While Mr Quinn's son Sean Jnr has begun his prison sentence, his nephew Peter Darragh Quinn failed to appear for sentencing and a warrant has been issued for his arrest.


Mr Quinn said his nephew seemed to have "a desperate fear of prison", and while he was also scared of going to jail, he was willing to do so.

"If you've been running a business for 38 years, you're approaching your 66th birthday, you've never owed a man a penny or done anyone any grievance in your life, and you feel hard done-by and try to protect yourself and your family, but go to prison, well if that's the society we're living in, I'm happy to accept that.
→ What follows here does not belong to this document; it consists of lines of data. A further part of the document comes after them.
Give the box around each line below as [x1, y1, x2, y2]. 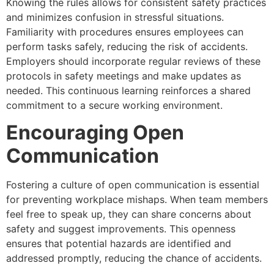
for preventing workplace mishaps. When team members [6, 193, 268, 206]
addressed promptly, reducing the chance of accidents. [6, 252, 262, 265]
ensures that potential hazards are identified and [6, 237, 231, 250]
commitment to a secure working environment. [6, 98, 223, 111]
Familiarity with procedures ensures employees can [6, 25, 243, 38]
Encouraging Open [6, 120, 184, 145]
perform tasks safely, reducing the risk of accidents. [6, 40, 248, 53]
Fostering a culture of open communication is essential [6, 179, 259, 191]
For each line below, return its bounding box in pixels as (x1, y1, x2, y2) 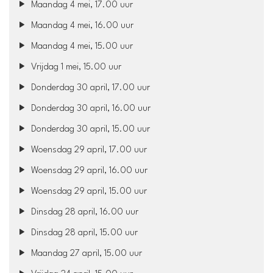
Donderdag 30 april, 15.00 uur (29, 124, 151, 134)
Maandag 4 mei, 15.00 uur (29, 41, 133, 51)
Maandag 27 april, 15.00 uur (29, 249, 143, 258)
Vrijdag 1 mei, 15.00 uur (29, 62, 122, 72)
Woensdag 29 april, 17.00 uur (29, 145, 147, 155)
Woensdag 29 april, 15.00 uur (29, 186, 147, 196)
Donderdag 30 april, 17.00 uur (29, 83, 151, 93)
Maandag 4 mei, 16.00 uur (29, 21, 134, 30)
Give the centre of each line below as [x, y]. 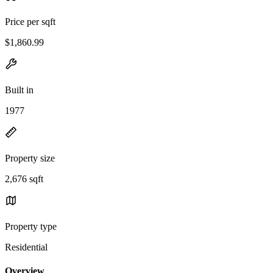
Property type [31, 226]
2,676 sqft [24, 179]
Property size [30, 158]
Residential [26, 247]
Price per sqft [30, 21]
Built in [19, 90]
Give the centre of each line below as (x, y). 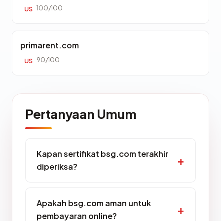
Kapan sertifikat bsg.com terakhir (102, 154)
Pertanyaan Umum (81, 114)
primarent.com (50, 45)
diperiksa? (57, 166)
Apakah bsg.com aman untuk (94, 203)
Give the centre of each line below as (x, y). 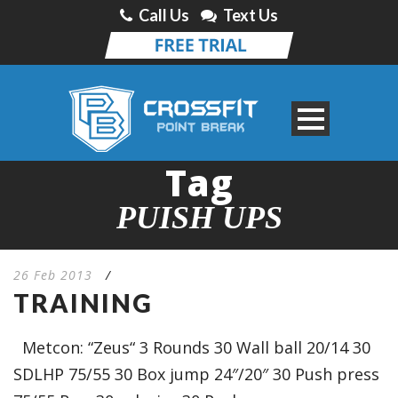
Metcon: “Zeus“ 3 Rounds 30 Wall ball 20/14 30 (192, 347)
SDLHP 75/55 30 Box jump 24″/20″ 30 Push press (196, 374)
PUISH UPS (199, 218)
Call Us (164, 15)
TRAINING (83, 303)
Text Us (251, 15)
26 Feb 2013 (53, 275)
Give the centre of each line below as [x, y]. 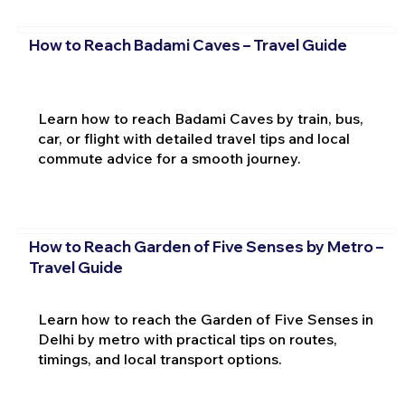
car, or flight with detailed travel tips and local [193, 139]
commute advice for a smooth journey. [169, 159]
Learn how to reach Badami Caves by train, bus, [200, 119]
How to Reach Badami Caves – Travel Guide [188, 45]
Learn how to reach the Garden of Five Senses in [205, 320]
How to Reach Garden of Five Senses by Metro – [206, 246]
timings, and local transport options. [160, 359]
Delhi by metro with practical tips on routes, [187, 339]
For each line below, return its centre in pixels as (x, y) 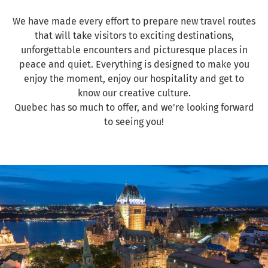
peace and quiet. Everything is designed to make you (134, 64)
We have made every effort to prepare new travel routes (134, 21)
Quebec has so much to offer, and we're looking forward (134, 107)
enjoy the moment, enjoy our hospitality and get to (134, 79)
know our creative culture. (134, 93)
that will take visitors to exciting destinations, (134, 36)
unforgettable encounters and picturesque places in (134, 50)
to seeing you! (134, 122)
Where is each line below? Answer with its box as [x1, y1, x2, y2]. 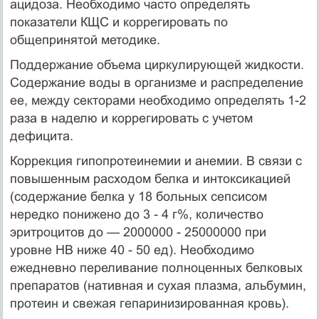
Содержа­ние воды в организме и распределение [9, 75, 303, 90]
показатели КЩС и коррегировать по [9, 14, 228, 29]
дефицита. [9, 128, 73, 143]
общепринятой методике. [9, 32, 160, 47]
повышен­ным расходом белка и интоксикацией [9, 171, 291, 186]
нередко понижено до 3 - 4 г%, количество [9, 206, 263, 221]
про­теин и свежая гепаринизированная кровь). [9, 296, 289, 310]
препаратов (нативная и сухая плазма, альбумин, [9, 278, 306, 293]
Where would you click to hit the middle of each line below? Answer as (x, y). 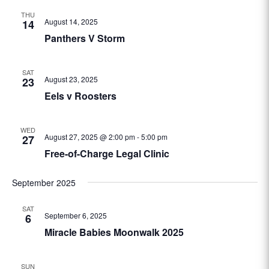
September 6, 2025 (75, 215)
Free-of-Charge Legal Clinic (107, 153)
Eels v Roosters (80, 96)
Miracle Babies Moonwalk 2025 (114, 232)
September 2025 (44, 183)
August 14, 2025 (71, 21)
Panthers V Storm (84, 38)
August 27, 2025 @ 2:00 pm (89, 137)
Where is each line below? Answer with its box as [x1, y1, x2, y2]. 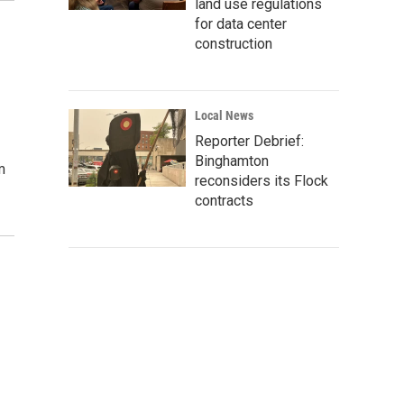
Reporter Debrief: [195, 133, 304, 150]
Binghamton [195, 152, 269, 170]
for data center [195, 15, 287, 32]
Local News [195, 108, 253, 123]
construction [195, 35, 272, 52]
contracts [195, 192, 253, 209]
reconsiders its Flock [195, 172, 328, 189]
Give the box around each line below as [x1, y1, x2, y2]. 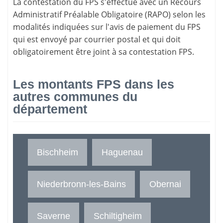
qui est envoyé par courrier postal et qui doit [13, 33, 181, 45]
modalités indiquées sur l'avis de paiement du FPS [13, 21, 201, 32]
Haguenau [101, 147, 143, 158]
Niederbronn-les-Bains [37, 179, 126, 190]
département [13, 102, 87, 116]
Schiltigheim [93, 211, 142, 222]
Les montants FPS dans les [13, 77, 174, 91]
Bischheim [37, 147, 79, 158]
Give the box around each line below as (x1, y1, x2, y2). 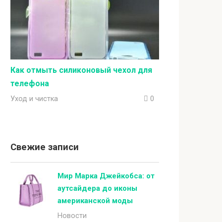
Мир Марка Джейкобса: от (57, 171, 155, 181)
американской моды (57, 196, 133, 206)
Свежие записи (10, 142, 79, 153)
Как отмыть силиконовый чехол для (10, 65, 152, 75)
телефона (10, 79, 49, 89)
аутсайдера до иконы (57, 184, 137, 193)
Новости (57, 212, 87, 221)
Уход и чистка (10, 95, 58, 104)
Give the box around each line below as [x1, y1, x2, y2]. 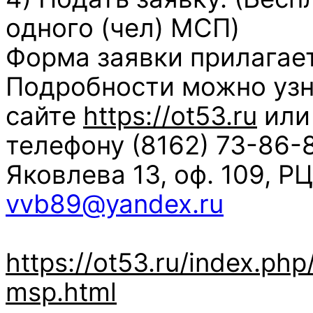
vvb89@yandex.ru [6, 188, 224, 219]
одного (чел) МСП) [6, 12, 240, 43]
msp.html [6, 276, 117, 307]
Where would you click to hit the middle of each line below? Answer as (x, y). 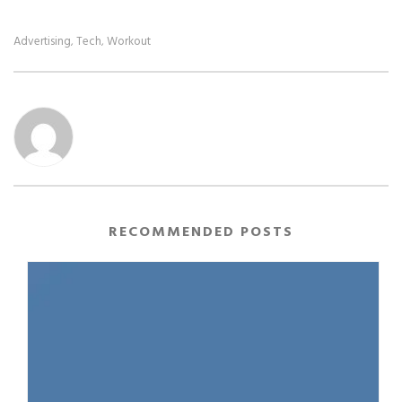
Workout (129, 42)
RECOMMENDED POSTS (201, 232)
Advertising (42, 42)
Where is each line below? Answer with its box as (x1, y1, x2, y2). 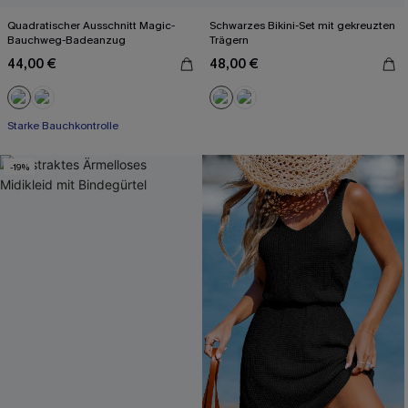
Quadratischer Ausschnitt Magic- (7, 18, 175, 33)
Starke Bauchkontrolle (7, 118, 118, 133)
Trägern (209, 33, 249, 47)
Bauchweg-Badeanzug (7, 33, 126, 47)
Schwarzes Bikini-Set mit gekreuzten (209, 18, 395, 33)
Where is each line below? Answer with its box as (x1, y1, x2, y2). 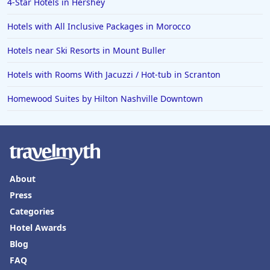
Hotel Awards (10, 222, 66, 233)
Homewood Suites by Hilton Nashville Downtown (7, 93, 203, 104)
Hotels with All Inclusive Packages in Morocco (7, 20, 190, 32)
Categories (10, 206, 54, 217)
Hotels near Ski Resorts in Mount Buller (7, 45, 166, 56)
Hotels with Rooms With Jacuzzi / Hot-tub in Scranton (7, 69, 221, 80)
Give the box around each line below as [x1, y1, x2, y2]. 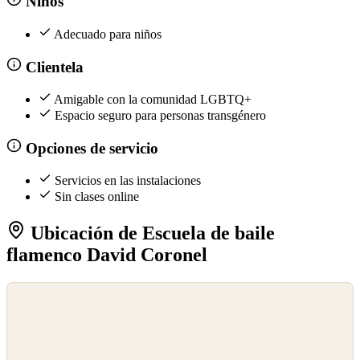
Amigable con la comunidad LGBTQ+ [54, 92, 252, 107]
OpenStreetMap [12, 302, 72, 314]
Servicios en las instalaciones [55, 174, 201, 188]
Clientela [21, 58, 84, 76]
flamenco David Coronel [6, 244, 207, 266]
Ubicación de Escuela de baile [26, 223, 275, 244]
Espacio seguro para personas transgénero [55, 108, 266, 123]
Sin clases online [55, 190, 139, 204]
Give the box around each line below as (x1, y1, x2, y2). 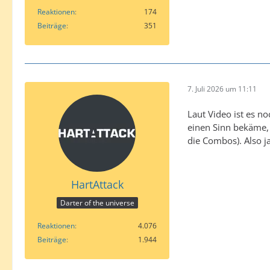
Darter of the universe (60, 197, 134, 208)
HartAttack (71, 177, 124, 192)
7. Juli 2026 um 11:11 (187, 83, 257, 94)
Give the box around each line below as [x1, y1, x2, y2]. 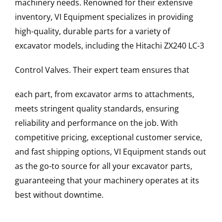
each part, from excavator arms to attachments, [14, 89, 194, 100]
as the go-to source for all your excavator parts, [14, 161, 192, 172]
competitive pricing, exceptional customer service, [14, 132, 202, 143]
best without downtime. [14, 189, 104, 201]
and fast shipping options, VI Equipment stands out [14, 146, 206, 158]
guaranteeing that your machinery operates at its [14, 175, 199, 186]
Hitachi [135, 40, 162, 52]
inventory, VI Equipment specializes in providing [14, 11, 193, 23]
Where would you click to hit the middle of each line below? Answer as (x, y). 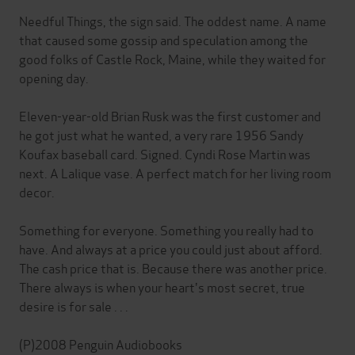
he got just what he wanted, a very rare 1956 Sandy (161, 135)
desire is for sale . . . (74, 306)
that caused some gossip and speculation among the (164, 40)
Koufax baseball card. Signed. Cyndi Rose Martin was (165, 154)
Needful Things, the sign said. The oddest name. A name (173, 21)
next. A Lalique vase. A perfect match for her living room (175, 173)
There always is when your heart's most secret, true (162, 287)
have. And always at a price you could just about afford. (171, 249)
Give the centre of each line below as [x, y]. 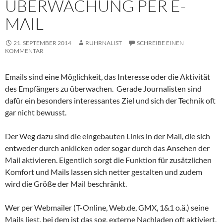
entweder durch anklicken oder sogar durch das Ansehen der [107, 148]
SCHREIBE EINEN [160, 43]
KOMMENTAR [24, 51]
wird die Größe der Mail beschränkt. [66, 183]
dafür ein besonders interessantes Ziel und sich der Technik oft [110, 100]
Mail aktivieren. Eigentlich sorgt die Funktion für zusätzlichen [108, 160]
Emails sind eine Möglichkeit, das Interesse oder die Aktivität [108, 76]
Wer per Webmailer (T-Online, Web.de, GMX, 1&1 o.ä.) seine [107, 207]

"Do I think it's wrong? Am I afraid of it? Yes I am.

"Will I back off it? Will I lose my pride? I won't.

"If Anglo feels it hasn't done enough damage to me already by taking my money, my company, my reputation, if they want to finish it off by putting me in prison, then so be it - I'll accept that."

The Irish state bailed out the Anglo Irish Bank in 2009 when it failed, at a cost of about 30bn euros (£23.4bn) to taxpayers.

The IBRC's function is now to recover money for the Irish taxpayer.

The bank is owed £2bn by Sean Quinn and sought to recover some of that from property owned by him in Russia and Ukraine.

However, the bank found itself locked out of the company that controlled the Quinn property portfolio and found that the money and ownership was disappearing into a network of companies across the world.

'PR campaign'

Ireland's Supreme Court is to hear an appeal in October by Sean Quinn Jnr against the findings of contempt against him and his committal to prison.

Mr Quinn said it was "sad to see what has happened" to his companies, but he believed his family would eventually be vindicated.

"I was never one to run away from trouble - I intend to continue to fight my corner and try to redeem our reputation in some way," he said.

"It's very difficult when you see the PR campaign that Anglo have built up against us.

"A lot of the media would be very anti-Quinn and have fallen hook, line and sinker for the Anglo story where they are the good guys.

"It's difficult to turn that but I hope the public are able to get the proper story in time."